The exact times all databases were updated are provided by database.timestamp files located in the directory
Databases are available automatically after loading any blast module
When any of the blast modules is loaded, the BLASTDB
environment variable is set to the location of the local database copies (/sw/data/uppnex/blast_databases
). The various Blast tools can use this variable to find the locations of databases, so that only the name needs to be specified.

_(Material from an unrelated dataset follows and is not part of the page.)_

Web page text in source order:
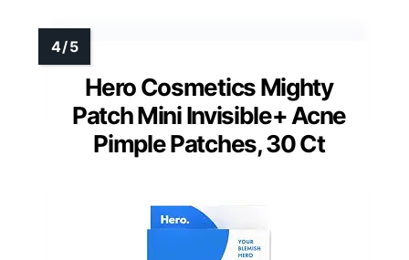
Hero Cosmetics Mighty
Patch Mini Invisible+ Acne
Pimple Patches, 30 Ct

module load bioinfo-tools blast/2.6.0+
blastp -db nr -query input.fasta
After loading the blast/2.6.0+
module, specifying blastp -db nr
results in blastp
searching the local copy of nr
, because the BLASTDB
environment variable is set when the module is loaded. Similarly, each of these would result in searching the local copy of the given database:
blastp -db pdbaa ...
blastp -db uniprot_sprot ...
blastp -db uniprot_uniref90 ...
blastn -db nt ...
blastn -db refseq_genomic ...
WGS, TSA and SRA sequence databases are not included
The NCBI Whole-Genome Shotgun is no longer downloaded locally. NCBI provides special versions of Blast and other tools that can be used to search the remote versions of WGS, the Transcriptome Shotgun Assembly, and the Sequence Read Archive.
These special blast versions and other tools are part of NCBI's SRA Tools, which is available at Uppmax as the sratools module. We have also include auxiliary NCBI scripts in the sratools module to convert taxonomic IDs to WGS and TSA identifiers.